Case Name: HUGHES, Appellant, v. BEMBRY et ux, Respondents and Cross-Appellants
Court: Oregon Supreme Court
Jurisdiction: Oregon
Decision Date: 1970-06-10
Citations: 256 Or. 172
Docket Number: 
Parties: HUGHES, Appellant, v. BEMBRY et ux, Respondents and Cross-Appellants.
Judges: Before Perry, Chief Justice, and McAllister, Sloan, O’Connell, Denecke and Holman, Justices.
Reporter: Oregon Reports
Volume: 256
Pages: 172–178

Head Matter:
Argued January 7,
affirmed June 10,
petition for rehearing denied July 21, 1970
HUGHES, Appellant, v. BEMBRY et ux, Respondents and Cross-Appellants.
470 P2d 151
George M. Joseph, Portland, argued the cause for appellant. On the brief was Boyd J. Long, Portland.
Howard B. Hedrick, Portland, argued the cause and filed a brief for respondents and cross-appellants.
Before Perry, Chief Justice, and McAllister, Sloan, O’Connell, Denecke and Holman, Justices.
Perry, C.J., did not participate in this decision.

Opinion:
DENECKE, J.
The plaintiff trastee in bankruptcy brought this law action for money claimed due because of the sale of a building by the bankrupts to the defendants. The court sitting without a jury found for the defendants and plaintiff appeals.
The plaintiff trustee's bankrupts are Mr. and Mrs. Notz. In 1963 Mr. Notz and his mother leased premises from the defendants for a term of 10 years with an option to renew for two additional five-year terms and with an option to purchase.

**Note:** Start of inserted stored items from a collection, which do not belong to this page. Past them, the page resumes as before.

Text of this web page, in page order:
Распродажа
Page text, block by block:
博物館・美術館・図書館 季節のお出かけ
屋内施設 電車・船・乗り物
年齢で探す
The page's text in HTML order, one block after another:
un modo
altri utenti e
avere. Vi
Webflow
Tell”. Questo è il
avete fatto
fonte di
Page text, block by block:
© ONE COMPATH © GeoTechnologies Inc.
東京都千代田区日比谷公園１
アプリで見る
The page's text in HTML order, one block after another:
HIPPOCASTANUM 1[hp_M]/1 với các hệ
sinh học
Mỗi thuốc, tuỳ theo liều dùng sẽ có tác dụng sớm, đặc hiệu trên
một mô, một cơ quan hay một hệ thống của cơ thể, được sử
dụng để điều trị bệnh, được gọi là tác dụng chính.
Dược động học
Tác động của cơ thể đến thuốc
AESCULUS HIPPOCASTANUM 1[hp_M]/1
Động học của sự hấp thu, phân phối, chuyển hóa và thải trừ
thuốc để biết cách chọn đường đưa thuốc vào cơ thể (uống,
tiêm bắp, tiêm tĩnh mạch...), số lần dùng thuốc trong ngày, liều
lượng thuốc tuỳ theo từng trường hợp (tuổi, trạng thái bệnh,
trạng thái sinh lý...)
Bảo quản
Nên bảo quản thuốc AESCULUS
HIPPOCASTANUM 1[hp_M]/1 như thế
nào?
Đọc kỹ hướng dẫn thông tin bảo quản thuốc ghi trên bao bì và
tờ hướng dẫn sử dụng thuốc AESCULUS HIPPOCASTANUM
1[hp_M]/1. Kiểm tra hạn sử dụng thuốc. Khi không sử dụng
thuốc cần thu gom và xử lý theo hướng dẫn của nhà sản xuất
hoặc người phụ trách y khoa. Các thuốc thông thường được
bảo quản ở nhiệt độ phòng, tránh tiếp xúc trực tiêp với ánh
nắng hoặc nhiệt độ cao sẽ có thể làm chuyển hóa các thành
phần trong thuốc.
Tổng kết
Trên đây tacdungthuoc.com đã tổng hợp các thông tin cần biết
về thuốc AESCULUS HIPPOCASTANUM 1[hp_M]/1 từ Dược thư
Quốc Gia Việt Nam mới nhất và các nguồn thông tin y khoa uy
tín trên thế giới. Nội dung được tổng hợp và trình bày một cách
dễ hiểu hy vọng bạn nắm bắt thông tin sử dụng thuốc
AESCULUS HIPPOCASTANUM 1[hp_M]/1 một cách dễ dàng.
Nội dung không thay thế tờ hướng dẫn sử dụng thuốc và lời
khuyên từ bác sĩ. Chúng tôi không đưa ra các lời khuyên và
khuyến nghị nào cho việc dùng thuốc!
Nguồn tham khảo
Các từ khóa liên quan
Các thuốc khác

Apparently during the term of this 1963 lease, Mr. Notz constructed a building on the premises. Subsequently, Mr. Notz suggested to defendants that they buy a contiguous lot which he would also lease from them, buy his building, and enter into a new lease with Mr. Notz and his wife. After negotiations, a new lease was entered into. It provided for a term of seven years and 11 months with an option to renew and an option to purchase. The rent was fixed at $250 per month. The lease recited that the lessees had sold the building to the lessors, as evidenced by a bill of sale, for $12,000, and provided that this sum was to be paid by canceling a $2,000 debt of lessees to lessors, a payment of $5,000 in cash and the balance of $5,000 "to be paid by deducting from the monthly rental of $250.00 the sum of ($150.00) for a period of (33 1/3 [months]) from August 1, 1965."
The lessees paid the first two months' rent, defaulted for subsequent months, and filed bankruptcy. After the filing of bankruptcy, the defendants leased the property to others; however, at the time of trial the property was unoccupied. All the rent due on the property from the bankrupts' default until the new lease was either paid or waived by the defendants.

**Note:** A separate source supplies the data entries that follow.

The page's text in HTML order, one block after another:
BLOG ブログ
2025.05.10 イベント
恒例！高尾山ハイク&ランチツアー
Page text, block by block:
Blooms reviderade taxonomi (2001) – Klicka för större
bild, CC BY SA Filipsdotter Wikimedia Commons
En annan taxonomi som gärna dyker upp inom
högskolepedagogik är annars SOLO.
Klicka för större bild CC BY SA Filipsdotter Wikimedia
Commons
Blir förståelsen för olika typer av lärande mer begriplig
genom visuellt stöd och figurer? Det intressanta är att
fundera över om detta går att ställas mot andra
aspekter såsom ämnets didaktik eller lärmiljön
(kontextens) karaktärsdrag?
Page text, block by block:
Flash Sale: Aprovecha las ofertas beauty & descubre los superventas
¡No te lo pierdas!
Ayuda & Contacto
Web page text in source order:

The basic question is whether the trustee, as representative of the lessee-sellers, is entitled to collect the balance of the purchase price even though the lessee-sellers defaulted in the payment of rent, giving the lessor-buyers ground for declaring the lease in default and preventing the payment of the purchase price by the agreed reduced-rent method.
The trial court held that the part of the agreement providing for the payment of the balance of the purchase price by occupying the building for reduced rent was in essence a prepayment of rent and that prepaid rent cannot be recovered when the tenant terminates the lease by default. The court held further that in any event the lessees had abandoned the premises, thus terminating the lease and ending any obligation the defendants had thereunder.
In Sinclair v. Burke, 133 Or 115, 118, 287 P 686 (1930), we held that prepayments covering the last six months' rent under a lease could not be recovered by a tenant who had terminated his lease by failing to pay the rent due. We based our decision upon the ground that the prepaid rent, according to the terms of the lease, became due at the beginning of the lease term, and upon payment became the absolute property of the landlord and was not subject to divestment by a subsequent termination of the tenancy. Tiffany was in accord with this reasoning. 1 Tiffany, Landlord and Tenant, 1180 (1910).
Such reasoning is inapplicable to the present case as the $5,000 was an amount owed by the landlord to the tenants and not rent which had become due and payable prior to the tenants' default.
The trial court's finding of "abandonment" by the tenants does not, in our opinion, solve the problem. "Abandonment" is a termination of the lease by an intentional relinquishment of a known right. Moore v. United Elkhorn Mines, 64 Or 342, 350, 127 P 964, 130 P 640 (1913). The Notzes did intend to terminate the tenancy; however, there is no evidence that they intended to give up their right to receive the balance of the purchase price.
Viewed strictly as a problem of contract law, the plaintiff is not entitled to recover because the default of the Notzes rendered it impossible for the defendants to pay by the method contracted. It is suggested, however, that a judgment in favor of the defendants would be in effect the enforcement of a forfeiture and the law against unjust enrichment prohibits enforcing such a forfeiture.
Assuming, without deciding, that the plaintiff can rely upon the theory of unjust enrichment, the facts in this case do not show that any unjust enrichment would occur if judgment is entered for the defendants.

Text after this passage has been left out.